It's November and I'm thinking of a half-eaten box of muesli from February. Bought from a fancy organic store, I stuffed it between three packets of chips in the metal cupboard of my PG room. It was supposed to be my midnight healthy-snack. I had it twice, or thrice I think. And then a pandemic happened. I returned to that room four months later only to pack-up, throw away all the half-eaten food and leave.
For what it's worth, I really did believe that I could be a person who eats muesli at midnight. A person who believes that muesli must always be accompanied by tea. A person who believes that it is a hundred percent okay to eat breakfast food at 2 AM.
For what it's worth, I did believe in things, quite strongly.
There is a phrase that goes, “there are no atheists in foxholes.” It tries to imply that in extreme crisis, war, overwhelming situations — there are no atheists, everyone believes in God.
It is possibly true that when presented with the unimaginable, we tend to go soft on our rational muscles. We lean on to some Big Idea that is perhaps governing us from the sky, or below the earth — wherever you think your God lives. It is the most natural of instincts.
Joan Didion writes, “Of course we would all like to "believe" in something, like to assuage our private guilts in public causes like to lose our tiresome selves; like, perhaps, to transform the white flag of defeat at home into the brave white banner of battle away from home. And of course, it is all right to do that; that is how, immemorially, things have gotten done. But I think it is all right only so long as we do not delude ourselves about what we are doing, and why.”

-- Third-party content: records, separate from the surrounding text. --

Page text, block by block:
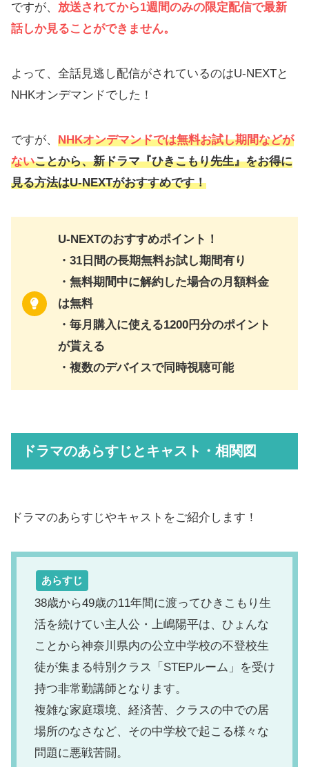
ですが、 放送されてから1週間のみの限定配信で最新
話しか見ることができません。
よって、全話見逃し配信がされているのはU-NEXTと
NHKオンデマンドでした！
ですが、 NHKオンデマンドでは無料お試し期間などが
ないことから、新ドラマ『ひきこもり先生』をお得に
見る方法はU-NEXTがおすすめです！
U-NEXTのおすすめポイント！
・31日間の長期無料お試し期間有り
・無料期間中に解約した場合の月額料金
は無料
・毎月購入に使える1200円分のポイント
が貰える
・複数のデバイスで同時視聴可能
ドラマのあらすじとキャスト・相関図
ドラマのあらすじやキャストをご紹介します！
あらすじ
38歳から49歳の11年間に渡ってひきこもり生
活を続けてい主人公・上嶋陽平は、ひょんな
ことから神奈川県内の公立中学校の不登校生
徒が集まる特別クラス「STEPルーム」を受け
持つ非常勤講師となります。
複雑な家庭環境、経済苦、クラスの中での居
場所のなさなど、その中学校で起こる様々な
問題に悪戦苦闘。
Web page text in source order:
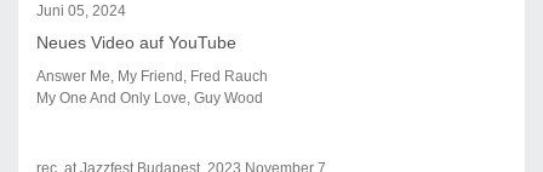
Juni 05, 2024
Neues Video auf YouTube
Answer Me, My Friend, Fred Rauch
My One And Only Love, Guy Wood
rec. at Jazzfest Budapest, 2023 November 7
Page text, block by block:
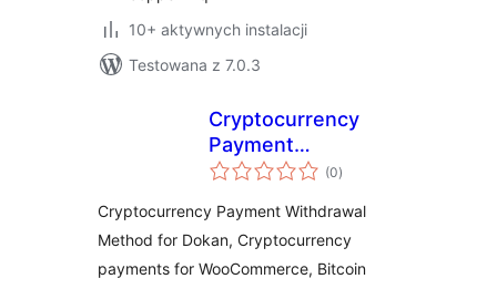
10+ aktywnych instalacji
Testowana z 7.0.3
Cryptocurrency
Payment
Withdrawal Method
CryptoPay
(0wszystkich
ocen
)
Cryptocurrency Payment Withdrawal
Method for Dokan, Cryptocurrency
payments for WooCommerce, Bitcoin
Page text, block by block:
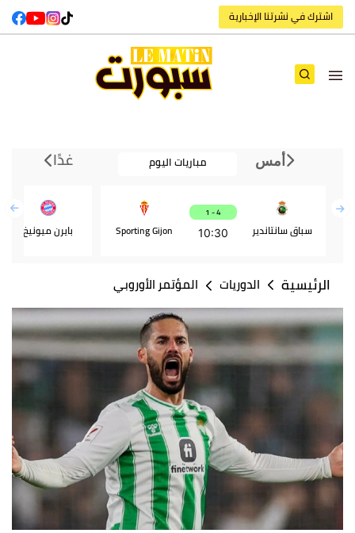
اشترك في نشرتنا الإخبارية
أمس مباريات اليوم غدًا
سباق سانتاندير
4 - 1
10:30
Sporting Gijon بايرن ميونيخ
الرئيسية الدوريات المؤتمر الأوروبي
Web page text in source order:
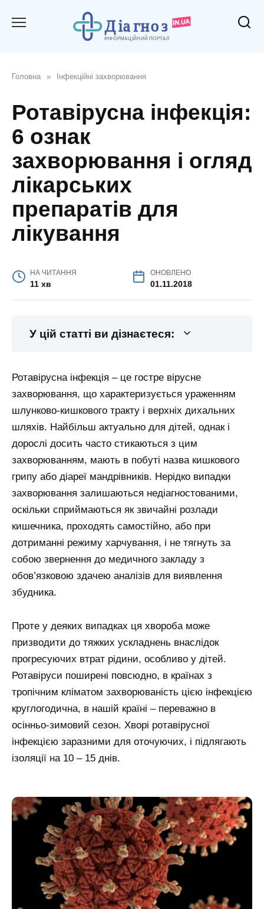
Головна » Інфекційні захворювання
Ротавірусна інфекція:
6 ознак
захворювання і огляд
лікарських
препаратів для
лікування
НА ЧИТАННЯ
11 хв
ОНОВЛЕНО
01.11.2018
У цій статті ви дізнаєтеся:
Ротавірусна інфекція – це гостре вірусне
захворювання, що характеризується ураженням
шлунково-кишкового тракту і верхніх дихальних
шляхів. Найбільш актуально для дітей, однак і
дорослі досить часто стикаються з цим
захворюванням, мають в побуті назва кишкового
грипу або діареї мандрівників. Нерідко випадки
захворювання залишаються недіагностованими,
оскільки сприймаються як звичайні розлади
кишечника, проходять самостійно, або при
дотриманні режиму харчування, і не тягнуть за
собою звернення до медичного закладу з
обов’язковою здачею аналізів для виявлення
збудника.
Проте у деяких випадках ця хвороба може
призводити до тяжких ускладнень внаслідок
прогресуючих втрат рідини, особливо у дітей.
Ротавіруси поширені повсюдно, в країнах з
тропічним кліматом захворюваність цією інфекцією
круглогодична, в нашій країні – переважно в
осінньо-зимовий сезон. Хворі ротавірусної
інфекцією заразними для оточуючих, і підлягають
ізоляції на 10 – 15 днів.
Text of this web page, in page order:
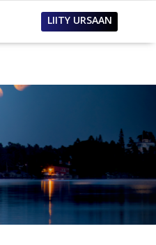
LIITY URSAAN
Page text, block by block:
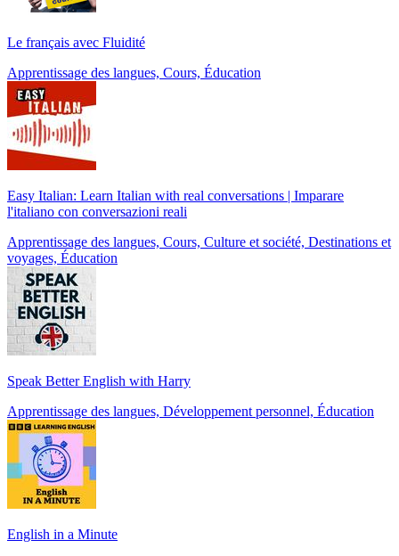
Le français avec Fluidité
Apprentissage des langues, Cours, Éducation
Easy Italian: Learn Italian with real conversations | Imparare
l'italiano con conversazioni reali
Apprentissage des langues, Cours, Culture et société, Destinations et
voyages, Éducation
Speak Better English with Harry
Apprentissage des langues, Développement personnel, Éducation
English in a Minute
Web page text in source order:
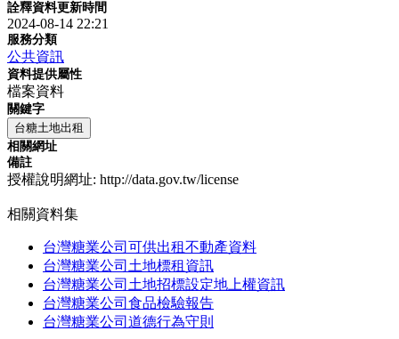
詮釋資料更新時間
2024-08-14 22:21
服務分類
公共資訊
資料提供屬性
檔案資料
關鍵字
台糖土地出租
相關網址
備註
授權說明網址: http://data.gov.tw/license
相關資料集
台灣糖業公司可供出租不動產資料
台灣糖業公司土地標租資訊
台灣糖業公司土地招標設定地上權資訊
台灣糖業公司食品檢驗報告
台灣糖業公司道德行為守則
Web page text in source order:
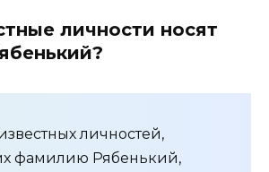
личности носят
личностей,
фамилию Рябенький,
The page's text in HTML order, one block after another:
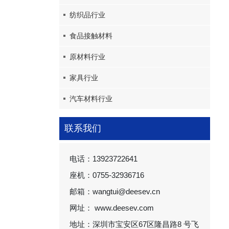
纺织品行业
食品接触材料
原材料行业
家具行业
汽车材料行业
联系我们
电话：13923722641
座机：0755-32936716
邮箱：wangtui@deesev.cn
网址： www.deesev.com
地址：深圳市宝安区67区隆昌路8 号飞
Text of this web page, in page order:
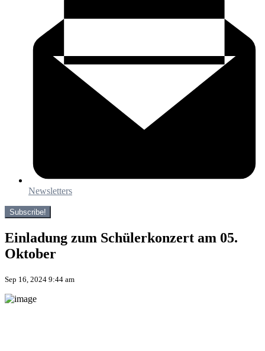
Newsletters
Subscribe!
Einladung zum Schülerkonzert am 05.
Oktober
Sep 16, 2024 9:44 am
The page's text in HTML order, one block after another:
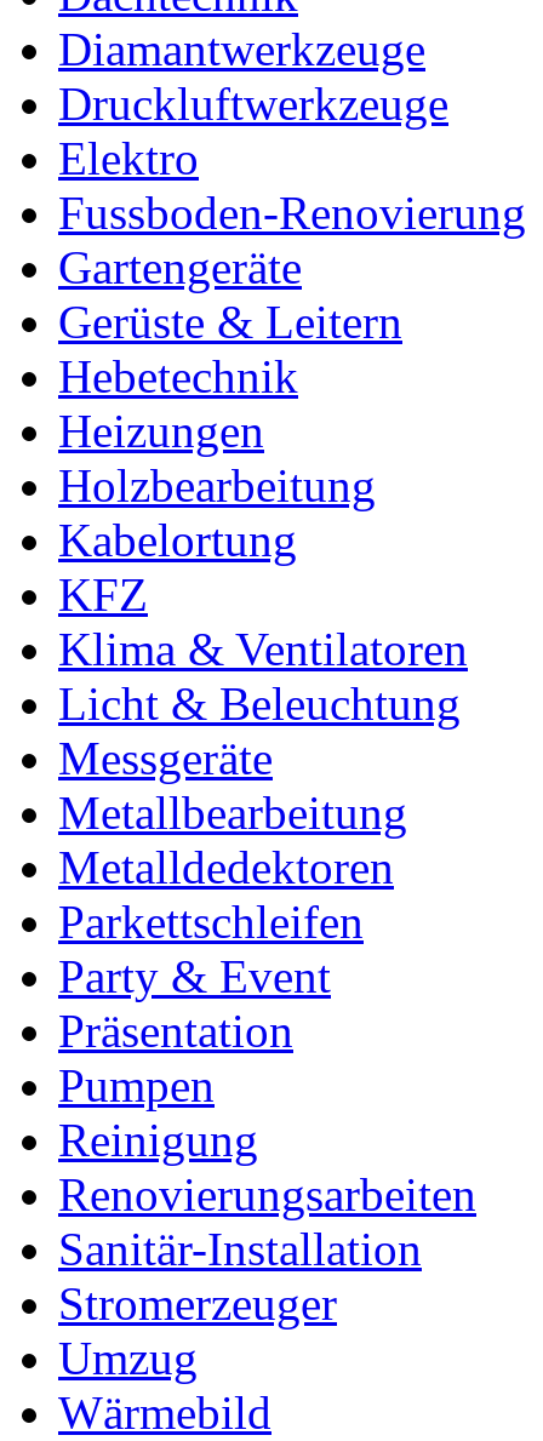
Diamantwerkzeuge
Druckluftwerkzeuge
Elektro
Fussboden-Renovierung
Gartengeräte
Gerüste & Leitern
Hebetechnik
Heizungen
Holzbearbeitung
Kabelortung
KFZ
Klima & Ventilatoren
Licht & Beleuchtung
Messgeräte
Metallbearbeitung
Metalldedektoren
Parkettschleifen
Party & Event
Präsentation
Pumpen
Reinigung
Renovierungsarbeiten
Sanitär-Installation
Stromerzeuger
Umzug
Wärmebild
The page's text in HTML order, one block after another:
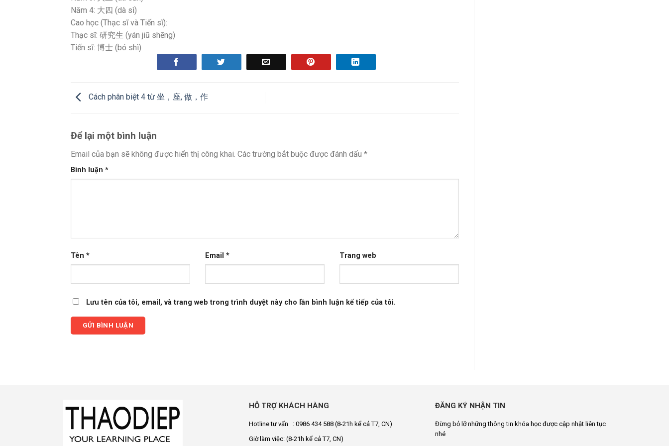
Năm 4: 大四 (dà sì)
Cao học (Thạc sĩ và Tiến sĩ):
Thạc sĩ: 研究生 (yán jiū shēng)
Tiến sĩ: 博士 (bó shì)
Cách phân biệt 4 từ 坐，座, 做，作
Để lại một bình luận
Email của bạn sẽ không được hiển thị công khai. Các trường bắt buộc được đánh dấu *
Bình luận *
Tên * Email * Trang web
Lưu tên của tôi, email, và trang web trong trình duyệt này cho lần bình luận kế tiếp của tôi.
HỖ TRỢ KHÁCH HÀNG
Hotline tư vấn : 0986 434 588(8-21h kể cả T7, CN)
Giờ làm việc:(8-21h kể cả T7, CN)
ĐĂNG KÝ NHẬN TIN
Đừng bỏ lỡ những thông tin khóa học được cập nhật liên tục
nhé
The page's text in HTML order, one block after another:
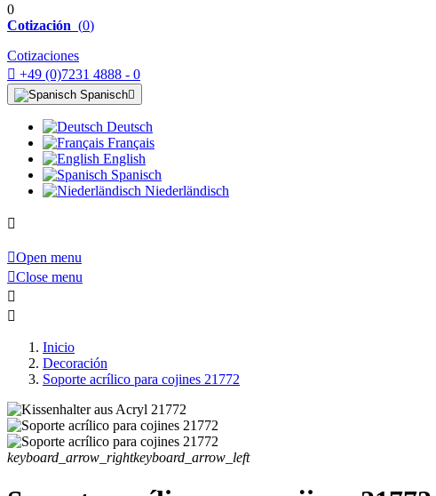
0
Cotización (0)
Cotizaciones
 +49 (0)7231 4888 - 0
Spanisch
Deutsch
Français
English
Spanisch
Niederländisch

Open menu
Close menu


Inicio
Decoración
Soporte acrílico para cojines 21772
keyboard_arrow_rightkeyboard_arrow_left
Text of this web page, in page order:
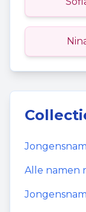
Alle namen
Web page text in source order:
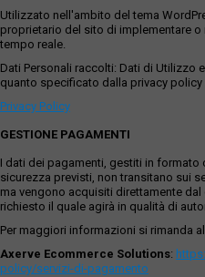
Utilizzato nell'ambito del tema
proprietario del sito di implementare
tempo reale.
Dati Personali raccolti: Dati di Utilizzo
quanto specificato dalla privacy policy
Privacy Policy
GESTIONE PAGAMENTI
I dati dei pagamenti, gestiti in
sicurezza previsti, non transitano sui
ma vengono acquisiti direttamente
richiesto il quale agirà in qualità di
Per maggiori informazioni si rimanda
Axerve Ecommerce Solutions:
policy/servizi-di-pagamento
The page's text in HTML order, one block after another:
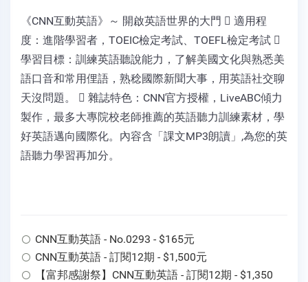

To be very truthful, I don’t buy God or his books. Not even for a second. I've seen people around me stuck in ever-unfolding crisis spiral down and turn to God. I've observed silently, sometimes from the exact situation they are trapped in. I wondered if it was normal to not feel the need for this supernatural support.
Every time I see a person hold an active relationship with any God, I begin to notice a fundamental difference in how we experience our lives. Not necessarily a difference that holds us apart, just a difference that claims its existence and demands to be acknowledged
How was I to coerce every shred of rational thought and believe in an entity that I thought was hugely problematic? What was it about me that even in the most engulfing sadness and chaos I did not feel like turning to this Big Idea of religion that had rules and prescribed ways of living?
My friend Anshumaan once suggested that they intended on living against the norm at all costs. That if one has to protest, or even make a point the best way to do it is to live anti-institution, anti-establishment, anti-societal norms. I agreed. It explained why I didn't want God in my life. If I thought religion was a patriarchal tool, then my life choices had to denounce it.
One thing I can't denounce though is belief itself — not in some supernatural deity or power, but just belief in its own independent sense. Think of what Julie Delphy says in the movie Before Sunrise — "If there's any kind of magic in this world it must be in the attempt of understanding someone sharing something. I know, it's almost impossible to succeed but who cares really? The answer must be in the attempt."
I suspect I believe in my own non-linear, non-conclusive narrative. I suspect there are things I place bulks of sentimental value in. Here are some of them — a pen stand made entirely out of newspaper tubes and excessive glue, a bottle of dried pink nail polish, a string of jute rope that was originally tied into a bow on a birthday present, a tiny mirror that was pulled out from a makeup pouch, empty maybelline colossal kajal sticks, an unused and expired liquid lipstick.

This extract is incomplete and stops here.